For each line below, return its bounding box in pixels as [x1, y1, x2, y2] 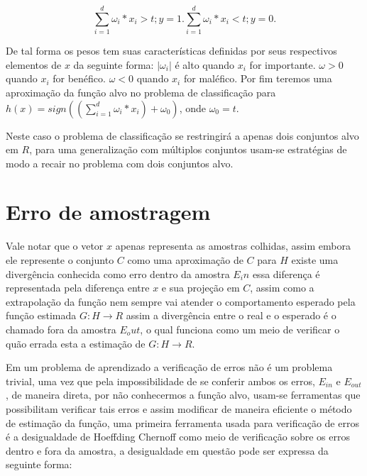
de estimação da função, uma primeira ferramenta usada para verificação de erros [6, 415, 359, 430]
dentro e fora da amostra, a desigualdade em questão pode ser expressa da [6, 443, 329, 458]
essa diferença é [252, 266, 320, 281]
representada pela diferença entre [6, 280, 150, 295]
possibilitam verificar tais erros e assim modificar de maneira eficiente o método [6, 401, 352, 416]
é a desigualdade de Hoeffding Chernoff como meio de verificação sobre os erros [6, 429, 350, 444]
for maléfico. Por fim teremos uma [183, 71, 332, 86]
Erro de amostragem [6, 197, 211, 226]
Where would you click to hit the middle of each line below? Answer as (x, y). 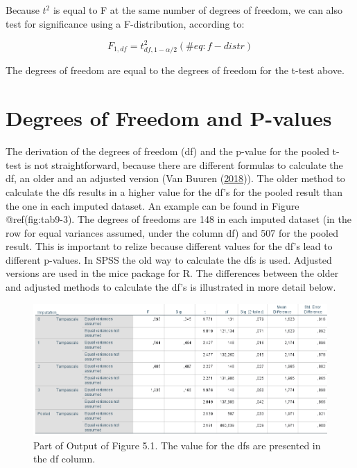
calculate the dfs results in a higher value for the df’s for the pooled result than (174, 191)
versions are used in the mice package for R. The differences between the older (172, 273)
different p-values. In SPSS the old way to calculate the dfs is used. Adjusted (169, 259)
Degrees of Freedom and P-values (169, 118)
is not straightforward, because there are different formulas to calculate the (184, 164)
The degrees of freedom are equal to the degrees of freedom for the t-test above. (175, 70)
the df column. (64, 459)
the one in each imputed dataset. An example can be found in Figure (153, 205)
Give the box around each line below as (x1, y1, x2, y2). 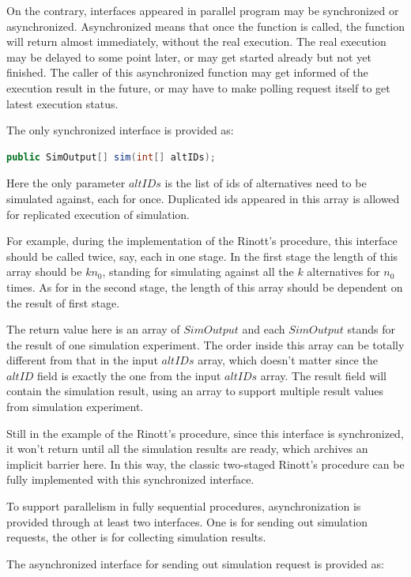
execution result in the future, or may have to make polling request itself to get (6, 79, 390, 96)
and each (242, 321, 285, 338)
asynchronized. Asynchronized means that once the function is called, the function (6, 17, 405, 34)
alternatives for (307, 263, 380, 280)
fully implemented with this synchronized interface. (6, 471, 255, 488)
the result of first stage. (6, 294, 120, 311)
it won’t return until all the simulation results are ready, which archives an (6, 440, 368, 457)
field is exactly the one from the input (37, 367, 221, 383)
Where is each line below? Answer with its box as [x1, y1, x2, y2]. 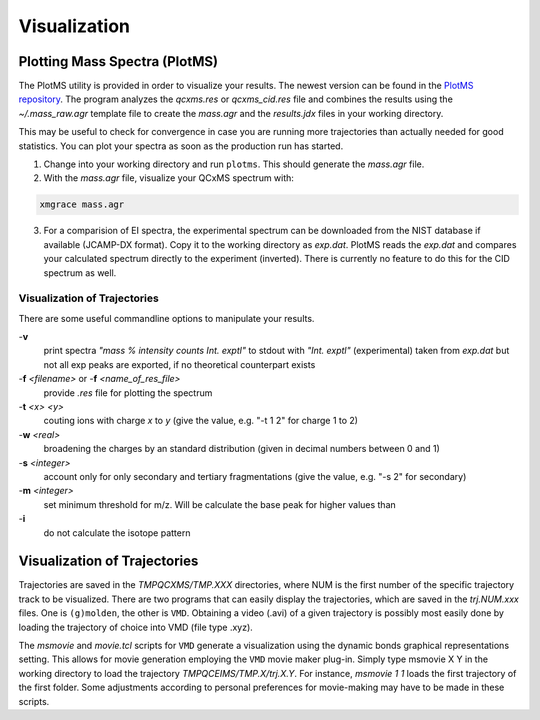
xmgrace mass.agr [39, 199, 125, 210]
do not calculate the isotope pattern [43, 526, 191, 539]
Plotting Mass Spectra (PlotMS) [18, 53, 219, 70]
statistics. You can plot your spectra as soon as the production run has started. [18, 140, 344, 152]
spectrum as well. [43, 266, 117, 279]
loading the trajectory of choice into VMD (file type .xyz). [18, 621, 254, 633]
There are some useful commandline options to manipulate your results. [18, 312, 315, 324]
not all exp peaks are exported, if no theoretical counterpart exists [43, 358, 316, 370]
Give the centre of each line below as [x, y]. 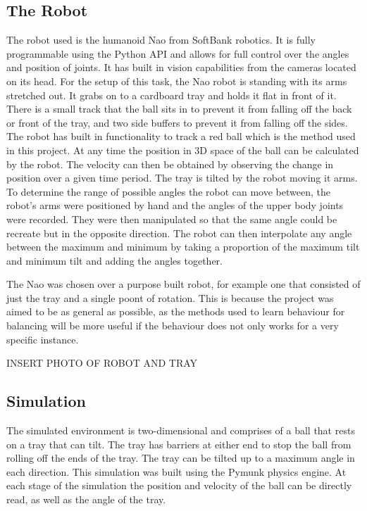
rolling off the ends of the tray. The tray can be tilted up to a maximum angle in [181, 458]
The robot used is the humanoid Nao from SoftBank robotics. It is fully [161, 40]
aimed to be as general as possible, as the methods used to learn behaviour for [176, 311]
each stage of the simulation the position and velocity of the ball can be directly [179, 485]
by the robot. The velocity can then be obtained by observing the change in [170, 164]
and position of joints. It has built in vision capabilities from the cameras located [181, 67]
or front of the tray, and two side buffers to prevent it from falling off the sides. [177, 122]
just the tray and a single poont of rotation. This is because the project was [170, 297]
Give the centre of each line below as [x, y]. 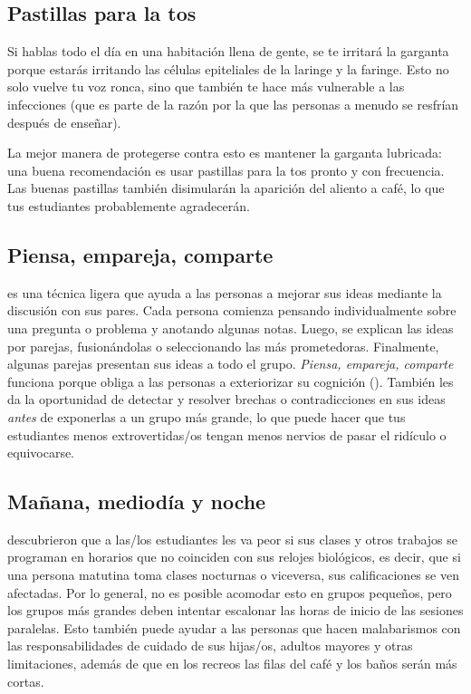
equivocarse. [41, 453]
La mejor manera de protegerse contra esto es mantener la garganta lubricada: [225, 153]
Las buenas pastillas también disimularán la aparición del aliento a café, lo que [226, 188]
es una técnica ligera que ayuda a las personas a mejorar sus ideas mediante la [225, 292]
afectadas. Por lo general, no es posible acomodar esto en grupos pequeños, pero [230, 592]
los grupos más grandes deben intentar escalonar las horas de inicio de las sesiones [235, 610]
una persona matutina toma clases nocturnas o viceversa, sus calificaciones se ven [233, 575]
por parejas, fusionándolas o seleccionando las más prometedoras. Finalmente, [223, 346]
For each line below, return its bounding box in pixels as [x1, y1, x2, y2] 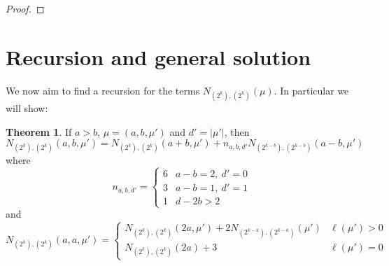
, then [224, 124, 250, 139]
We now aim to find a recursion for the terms [6, 83, 200, 97]
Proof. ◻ [6, 1, 45, 15]
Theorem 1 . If [6, 124, 72, 139]
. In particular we [274, 83, 349, 97]
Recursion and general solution [6, 42, 311, 71]
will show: [6, 100, 48, 115]
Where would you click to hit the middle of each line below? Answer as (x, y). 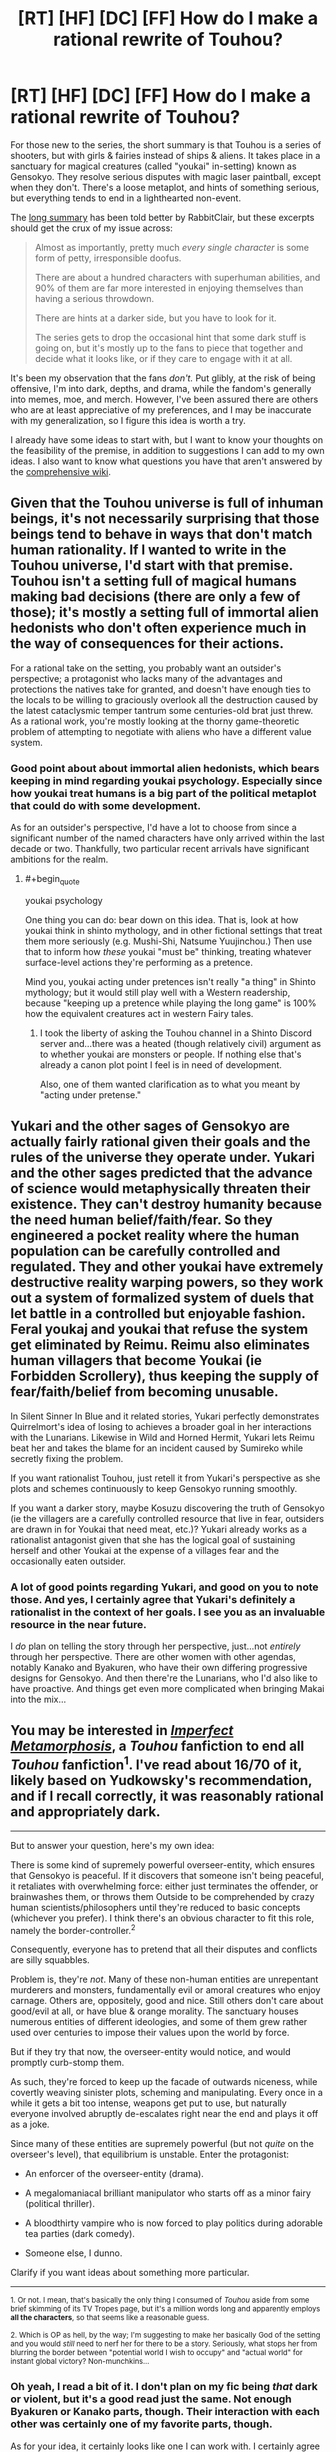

* Exercise directions
Leaving out the pictures, return the records exactly as given.

* Solution to this task
For each line below, return its bounding box in pixels as [x1, y1, x2, y2] 
de estimação da função, uma primeira ferramenta usada para verificação de erros [6, 415, 359, 430]
dentro e fora da amostra, a desigualdade em questão pode ser expressa da [6, 443, 329, 458]
essa diferença é [252, 266, 320, 281]
representada pela diferença entre [6, 280, 150, 295]
possibilitam verificar tais erros e assim modificar de maneira eficiente o método [6, 401, 352, 416]
é a desigualdade de Hoeffding Chernoff como meio de verificação sobre os erros [6, 429, 350, 444]
for maléfico. Por fim teremos uma [183, 71, 332, 86]
Erro de amostragem [6, 197, 211, 226]
Where would you click to hit the middle of each line below? Answer as (x, y). 
calculate the dfs results in a higher value for the df’s for the pooled result than (174, 191)
versions are used in the mice package for R. The differences between the older (172, 273)
different p-values. In SPSS the old way to calculate the dfs is used. Adjusted (169, 259)
Degrees of Freedom and P-values (169, 118)
is not straightforward, because there are different formulas to calculate the (184, 164)
The degrees of freedom are equal to the degrees of freedom for the t-test above. (175, 70)
the df column. (64, 459)
the one in each imputed dataset. An example can be found in Figure (153, 205)
Give the box around each line below as (x1, y1, x2, y2). 
execution result in the future, or may have to make polling request itself to get (6, 79, 390, 96)
and each (242, 321, 285, 338)
asynchronized. Asynchronized means that once the function is called, the function (6, 17, 405, 34)
alternatives for (307, 263, 380, 280)
fully implemented with this synchronized interface. (6, 471, 255, 488)
the result of first stage. (6, 294, 120, 311)
it won’t return until all the simulation results are ready, which archives an (6, 440, 368, 457)
field is exactly the one from the input (37, 367, 221, 383)
Where is each line below? Answer with its box as [x1, y1, x2, y2]. 
xmgrace mass.agr [39, 199, 125, 210]
do not calculate the isotope pattern [43, 526, 191, 539]
Plotting Mass Spectra (PlotMS) [18, 53, 219, 70]
statistics. You can plot your spectra as soon as the production run has started. [18, 140, 344, 152]
spectrum as well. [43, 266, 117, 279]
loading the trajectory of choice into VMD (file type .xyz). [18, 621, 254, 633]
There are some useful commandline options to manipulate your results. [18, 312, 315, 324]
not all exp peaks are exported, if no theoretical counterpart exists [43, 358, 316, 370]
Give the centre of each line below as [x, y]. 
rolling off the ends of the tray. The tray can be tilted up to a maximum angle in [181, 458]
The robot used is the humanoid Nao from SoftBank robotics. It is fully [161, 40]
aimed to be as general as possible, as the methods used to learn behaviour for [176, 311]
each stage of the simulation the position and velocity of the ball can be directly [179, 485]
by the robot. The velocity can then be obtained by observing the change in [170, 164]
and position of joints. It has built in vision capabilities from the cameras located [181, 67]
or front of the tray, and two side buffers to prevent it from falling off the sides. [177, 122]
just the tray and a single poont of rotation. This is because the project was [170, 297]
Give the centre of each line below as [x, y]. 
equivocarse. [41, 453]
La mejor manera de protegerse contra esto es mantener la garganta lubricada: [225, 153]
Las buenas pastillas también disimularán la aparición del aliento a café, lo que [226, 188]
es una técnica ligera que ayuda a las personas a mejorar sus ideas mediante la [225, 292]
afectadas. Por lo general, no es posible acomodar esto en grupos pequeños, pero [230, 592]
los grupos más grandes deben intentar escalonar las horas de inicio de las sesiones [235, 610]
una persona matutina toma clases nocturnas o viceversa, sus calificaciones se ven [233, 575]
por parejas, fusionándolas o seleccionando las más prometedoras. Finalmente, [223, 346]
For each line below, return its bounding box in pixels as [x1, y1, x2, y2] 
, then [224, 124, 250, 139]
We now aim to find a recursion for the terms [6, 83, 200, 97]
Proof. ◻ [6, 1, 45, 15]
Theorem 1 . If [6, 124, 72, 139]
. In particular we [274, 83, 349, 97]
Recursion and general solution [6, 42, 311, 71]
will show: [6, 100, 48, 115]
Where would you click to hit the middle of each line below? Answer as (x, y). 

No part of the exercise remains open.